1.    Transfer the cooled wort to a sanitized fermenter, aerate well, and pitch yeast.

2.   Aim for a fermentation temperature somewhere between 65°-75°F; adjust as needed to suit your chosen yeast strain.

3.   Two to three days after fermentation starts in earnest – CO2 through the airlock, krausen on the beer – add the honey. Soak the container in a pan of warm water to make sure the honey is liquified and easily pourable, then remove the lid or stopper from the fermenter and pour in the honey. Re-seal and swirl gently to mix. Expect renewed fermentation – it may be slower than before.

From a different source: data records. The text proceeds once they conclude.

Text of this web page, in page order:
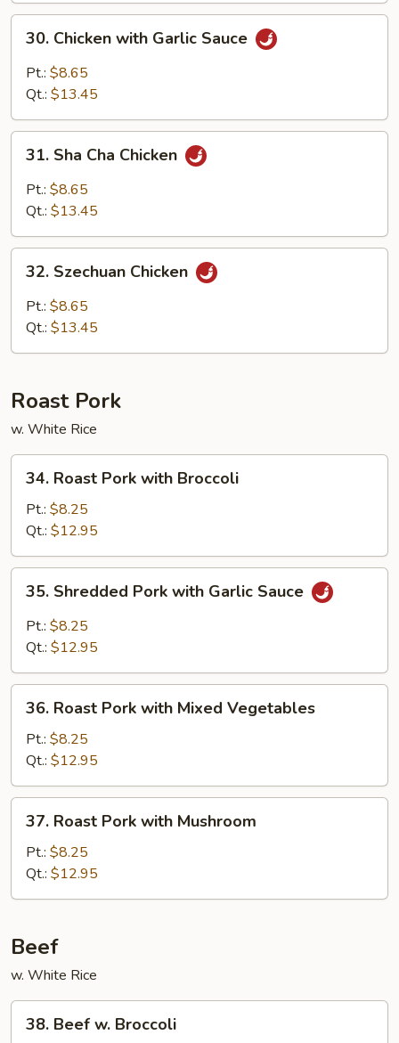
Chicken
with
Garlic
30. Chicken with Garlic Sauce
Pt.: $8.65
Qt.: $13.45
Sha
Cha
Chicken
31. Sha Cha Chicken
Pt.: $8.65
Qt.: $13.45
Szechuan
Chicken
32. Szechuan Chicken
Pt.: $8.65
Qt.: $13.45
Roast Pork
w. White Rice
Roast
Pork
with
Broccoli
34. Roast Pork with Broccoli
Pt.: $8.25
Qt.: $12.95
Shredded
Pork
with
Sauce
35. Shredded Pork with Garlic Sauce
Pt.: $8.25
Qt.: $12.95
Roast
Pork
with
Mixed
Vegetables
36. Roast Pork with Mixed Vegetables
Pt.: $8.25
Qt.: $12.95
Roast
Pork
with
Mushroom
37. Roast Pork with Mushroom
Pt.: $8.25
Qt.: $12.95
Beef
w. White Rice
Beef
38. Beef w. Broccoli

4.    Depending on the yeast strain and termperature, primary fermentation should be complete in about 14 days. Use a hydrometer, monitor the gravity, and don’t rush it. We’d like to get Final Gravity as close to 1.012 or so as possible.

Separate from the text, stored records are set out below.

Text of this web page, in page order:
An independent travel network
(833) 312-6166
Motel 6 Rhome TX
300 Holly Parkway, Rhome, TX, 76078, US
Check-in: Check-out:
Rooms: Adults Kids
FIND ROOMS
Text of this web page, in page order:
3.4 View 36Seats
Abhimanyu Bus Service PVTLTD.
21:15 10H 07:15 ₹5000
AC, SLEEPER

5.    Rack to a secondary fermenter for a couple weeks of conditioning and clarification, then package. Skip a long secondary and use the carboy space for something else. The monks bottle-age it, and so can we.

6.    Bottle-conditioning is the traditional method for Tripel, and it definitely looks handsome – no shame in putting this in a corny keg, though. If we’re careful about avoiding oxygen pickup and store it cool and out of the light, this beer will keep for years.

Until next time: drink it like you brewed it. Cheers!


Like this recipe? You can find it and 63 other witty and detailed homebrew recipes in Michael Dawson’s book, “Mashmaker: A Citizen-Brewer’s Guide to Making Great Beer at Home.” In each recipe, Dawson includes suggestions on how to modify and customize each beer, along with all-new essays on Malt, Hops, Yeast, and Water, giving readers critical insight into the building blocks of every successful brew. On sale now for $24.95 at mashmakerbook.com.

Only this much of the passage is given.